EXERCISE GOAL:
Using the data below, reproduce exactly the lines from the line with "Spread the love" to the line with "to work in a", both included; pictures must be dropped.

SOURCE DATA:
[Start of section]
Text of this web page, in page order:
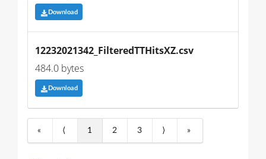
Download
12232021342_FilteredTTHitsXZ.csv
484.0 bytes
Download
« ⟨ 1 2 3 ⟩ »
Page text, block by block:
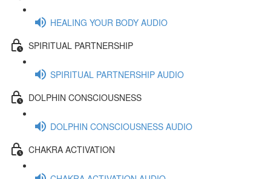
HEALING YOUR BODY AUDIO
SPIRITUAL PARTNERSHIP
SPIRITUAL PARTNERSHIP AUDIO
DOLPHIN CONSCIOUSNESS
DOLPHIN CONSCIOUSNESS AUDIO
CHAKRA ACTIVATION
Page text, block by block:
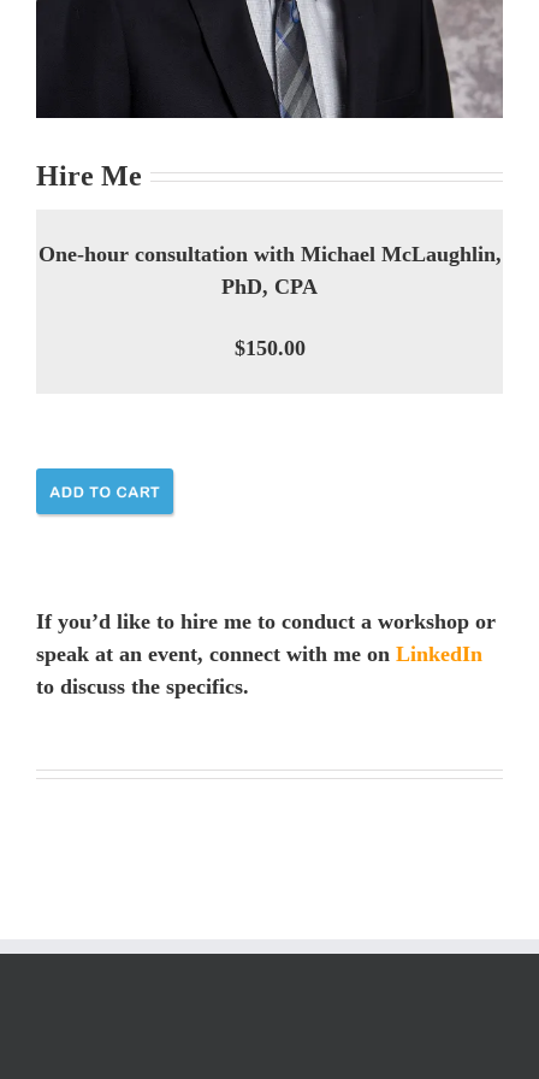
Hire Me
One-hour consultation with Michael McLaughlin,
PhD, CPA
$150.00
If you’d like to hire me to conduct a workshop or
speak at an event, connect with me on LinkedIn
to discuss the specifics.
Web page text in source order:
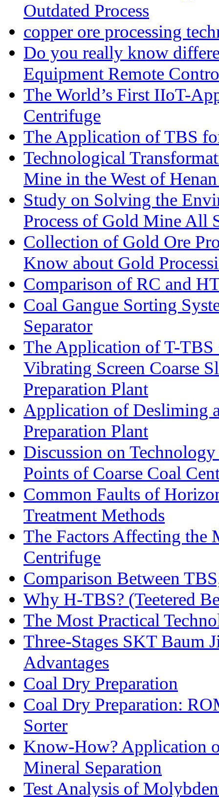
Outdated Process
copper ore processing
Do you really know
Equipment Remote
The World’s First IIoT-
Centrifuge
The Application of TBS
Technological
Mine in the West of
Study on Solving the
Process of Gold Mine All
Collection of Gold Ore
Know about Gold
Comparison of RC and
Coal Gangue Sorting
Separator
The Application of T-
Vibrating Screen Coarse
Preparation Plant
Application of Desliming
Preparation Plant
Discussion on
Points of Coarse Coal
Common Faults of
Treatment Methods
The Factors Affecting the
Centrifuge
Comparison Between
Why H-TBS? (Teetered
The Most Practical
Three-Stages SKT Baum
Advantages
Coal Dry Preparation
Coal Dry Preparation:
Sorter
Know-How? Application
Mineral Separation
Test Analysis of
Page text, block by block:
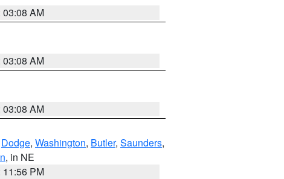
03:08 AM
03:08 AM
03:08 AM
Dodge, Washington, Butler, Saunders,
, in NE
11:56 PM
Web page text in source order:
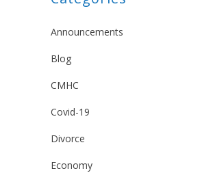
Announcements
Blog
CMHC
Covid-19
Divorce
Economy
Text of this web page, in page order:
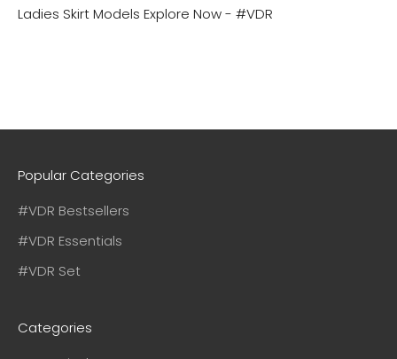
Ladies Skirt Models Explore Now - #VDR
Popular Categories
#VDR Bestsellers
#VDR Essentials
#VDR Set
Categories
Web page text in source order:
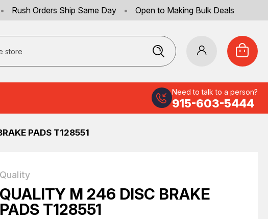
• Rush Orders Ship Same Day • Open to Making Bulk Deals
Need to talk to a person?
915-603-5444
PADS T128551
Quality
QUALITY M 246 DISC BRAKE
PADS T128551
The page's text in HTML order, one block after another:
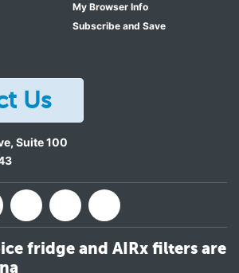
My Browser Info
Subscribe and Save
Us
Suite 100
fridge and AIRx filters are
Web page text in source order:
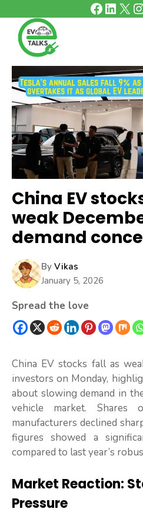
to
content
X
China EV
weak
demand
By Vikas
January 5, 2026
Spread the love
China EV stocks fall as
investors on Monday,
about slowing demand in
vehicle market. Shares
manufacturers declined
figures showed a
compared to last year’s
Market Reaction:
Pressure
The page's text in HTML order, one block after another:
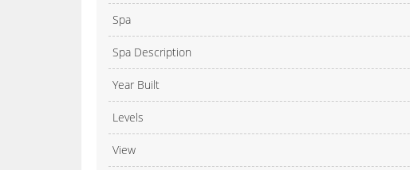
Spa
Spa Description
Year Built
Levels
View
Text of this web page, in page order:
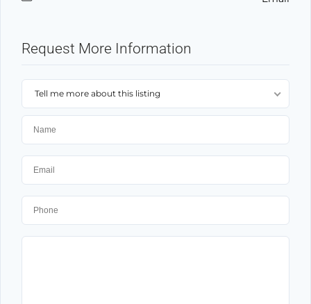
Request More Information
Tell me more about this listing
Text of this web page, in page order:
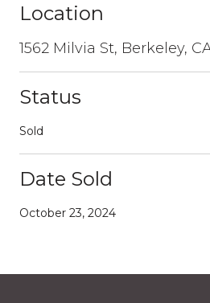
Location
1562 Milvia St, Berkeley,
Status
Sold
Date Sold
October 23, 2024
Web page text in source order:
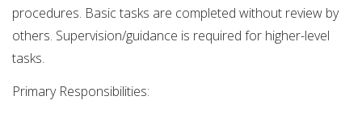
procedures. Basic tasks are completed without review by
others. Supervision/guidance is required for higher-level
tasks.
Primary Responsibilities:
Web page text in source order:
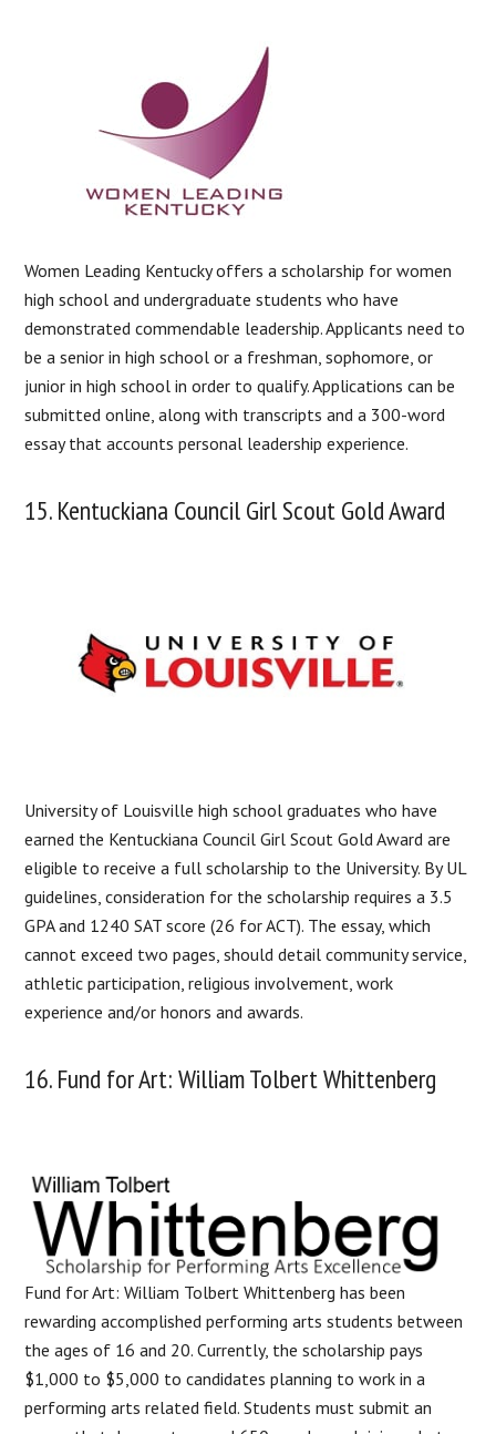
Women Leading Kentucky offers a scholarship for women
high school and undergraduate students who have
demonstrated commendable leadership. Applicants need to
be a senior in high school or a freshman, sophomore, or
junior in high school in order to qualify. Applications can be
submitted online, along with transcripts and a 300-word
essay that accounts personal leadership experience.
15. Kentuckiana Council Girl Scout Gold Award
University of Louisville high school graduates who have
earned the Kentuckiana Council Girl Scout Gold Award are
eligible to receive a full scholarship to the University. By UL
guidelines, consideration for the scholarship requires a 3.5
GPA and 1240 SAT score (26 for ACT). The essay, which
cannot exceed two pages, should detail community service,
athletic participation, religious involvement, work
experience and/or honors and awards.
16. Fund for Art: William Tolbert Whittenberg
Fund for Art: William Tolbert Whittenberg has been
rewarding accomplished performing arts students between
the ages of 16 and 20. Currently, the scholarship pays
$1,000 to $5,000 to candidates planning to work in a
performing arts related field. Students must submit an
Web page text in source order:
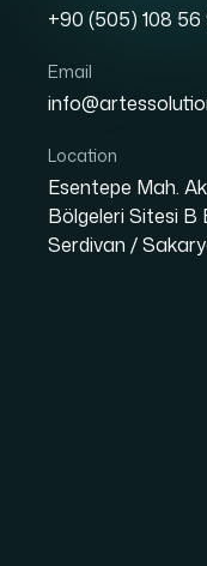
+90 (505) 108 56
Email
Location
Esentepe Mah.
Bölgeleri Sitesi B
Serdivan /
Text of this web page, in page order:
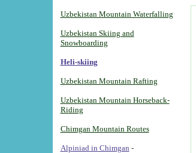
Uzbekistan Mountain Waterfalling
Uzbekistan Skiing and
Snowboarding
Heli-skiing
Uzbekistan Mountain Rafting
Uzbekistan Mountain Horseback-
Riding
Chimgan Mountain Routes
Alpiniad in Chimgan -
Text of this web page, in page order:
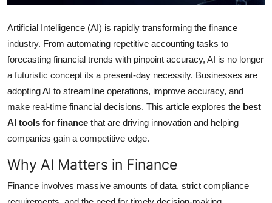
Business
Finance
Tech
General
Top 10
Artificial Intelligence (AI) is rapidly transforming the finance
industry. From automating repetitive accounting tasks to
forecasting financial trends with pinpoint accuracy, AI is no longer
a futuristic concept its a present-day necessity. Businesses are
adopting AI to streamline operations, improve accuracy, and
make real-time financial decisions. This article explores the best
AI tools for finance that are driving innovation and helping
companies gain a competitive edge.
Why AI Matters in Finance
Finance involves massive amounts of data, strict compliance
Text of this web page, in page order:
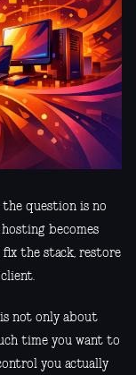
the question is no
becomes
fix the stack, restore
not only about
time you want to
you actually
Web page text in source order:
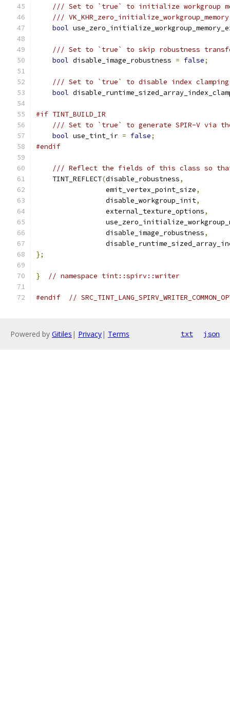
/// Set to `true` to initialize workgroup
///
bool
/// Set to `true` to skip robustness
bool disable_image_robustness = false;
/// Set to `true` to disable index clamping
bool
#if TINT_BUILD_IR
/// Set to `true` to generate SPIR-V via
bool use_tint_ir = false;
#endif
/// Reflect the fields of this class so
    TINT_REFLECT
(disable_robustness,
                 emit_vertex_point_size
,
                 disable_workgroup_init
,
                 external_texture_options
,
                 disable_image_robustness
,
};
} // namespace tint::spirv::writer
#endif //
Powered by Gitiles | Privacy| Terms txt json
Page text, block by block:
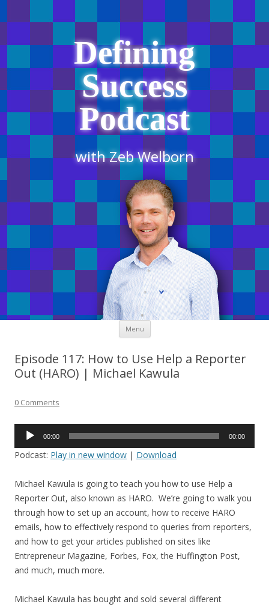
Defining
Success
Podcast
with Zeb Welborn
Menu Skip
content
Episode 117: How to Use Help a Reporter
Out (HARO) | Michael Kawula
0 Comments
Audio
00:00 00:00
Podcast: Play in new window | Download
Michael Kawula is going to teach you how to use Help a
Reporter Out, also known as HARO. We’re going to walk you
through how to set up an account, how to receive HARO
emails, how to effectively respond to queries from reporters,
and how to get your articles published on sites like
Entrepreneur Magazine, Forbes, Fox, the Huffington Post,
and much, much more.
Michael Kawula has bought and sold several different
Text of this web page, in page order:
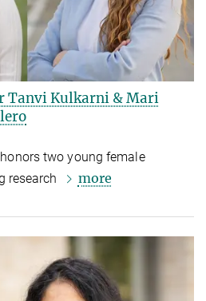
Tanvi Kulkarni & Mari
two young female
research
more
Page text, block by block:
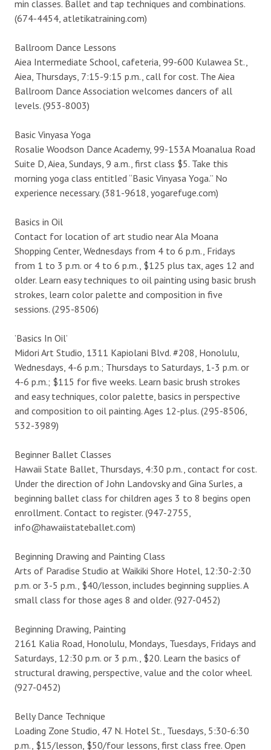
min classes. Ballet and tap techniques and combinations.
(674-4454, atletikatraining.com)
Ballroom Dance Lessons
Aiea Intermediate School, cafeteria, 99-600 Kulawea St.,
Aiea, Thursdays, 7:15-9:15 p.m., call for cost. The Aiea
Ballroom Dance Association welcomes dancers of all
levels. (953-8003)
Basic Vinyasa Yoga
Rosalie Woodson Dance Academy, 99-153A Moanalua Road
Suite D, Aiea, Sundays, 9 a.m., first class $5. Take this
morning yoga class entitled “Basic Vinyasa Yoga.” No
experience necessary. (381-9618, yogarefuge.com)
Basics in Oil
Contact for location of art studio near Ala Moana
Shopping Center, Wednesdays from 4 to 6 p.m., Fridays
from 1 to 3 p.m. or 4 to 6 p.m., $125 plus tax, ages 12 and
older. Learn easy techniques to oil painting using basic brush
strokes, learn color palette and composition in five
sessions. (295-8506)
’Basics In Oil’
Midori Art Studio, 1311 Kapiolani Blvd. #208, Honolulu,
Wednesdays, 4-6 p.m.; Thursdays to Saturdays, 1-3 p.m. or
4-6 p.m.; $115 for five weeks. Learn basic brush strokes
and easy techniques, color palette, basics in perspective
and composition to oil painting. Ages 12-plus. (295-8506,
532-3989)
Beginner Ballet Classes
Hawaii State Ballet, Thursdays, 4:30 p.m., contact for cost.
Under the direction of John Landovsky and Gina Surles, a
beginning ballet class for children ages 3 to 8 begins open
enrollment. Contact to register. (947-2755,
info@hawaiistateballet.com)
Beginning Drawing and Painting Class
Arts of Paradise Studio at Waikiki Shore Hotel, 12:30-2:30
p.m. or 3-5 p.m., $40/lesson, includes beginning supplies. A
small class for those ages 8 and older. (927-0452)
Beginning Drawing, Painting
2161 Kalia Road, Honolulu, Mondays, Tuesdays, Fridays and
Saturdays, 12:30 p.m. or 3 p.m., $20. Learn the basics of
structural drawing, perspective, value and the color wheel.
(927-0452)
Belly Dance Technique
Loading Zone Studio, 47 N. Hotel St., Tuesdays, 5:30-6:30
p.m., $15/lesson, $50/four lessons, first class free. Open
[End of section]
ANSWER AREA:
Spread the love
China EV stocks fall as
investors on Monday,
about slowing demand in
vehicle market. Shares
manufacturers declined
figures showed a
compared to last year’s
Market Reaction:
Pressure
The page's text in HTML order, one block after another:
Spa
Spa Description
Year Built
Levels
View
Text of this web page, in page order:
Request More Information
Tell me more about this listing
Text of this web page, in page order:
Location
1562 Milvia St, Berkeley,
Status
Sold
Date Sold
October 23, 2024
Web page text in source order:
procedures. Basic tasks are completed without review by
others. Supervision/guidance is required for higher-level
tasks.
Primary Responsibilities:
Web page text in source order:
Women Leading Kentucky offers a scholarship for women
high school and undergraduate students who have
demonstrated commendable leadership. Applicants need to
be a senior in high school or a freshman, sophomore, or
junior in high school in order to qualify. Applications can be
submitted online, along with transcripts and a 300-word
essay that accounts personal leadership experience.
15. Kentuckiana Council Girl Scout Gold Award
University of Louisville high school graduates who have
earned the Kentuckiana Council Girl Scout Gold Award are
eligible to receive a full scholarship to the University. By UL
guidelines, consideration for the scholarship requires a 3.5
GPA and 1240 SAT score (26 for ACT). The essay, which
cannot exceed two pages, should detail community service,
athletic participation, religious involvement, work
experience and/or honors and awards.
16. Fund for Art: William Tolbert Whittenberg
Fund for Art: William Tolbert Whittenberg has been
rewarding accomplished performing arts students between
the ages of 16 and 20. Currently, the scholarship pays
$1,000 to $5,000 to candidates planning to work in a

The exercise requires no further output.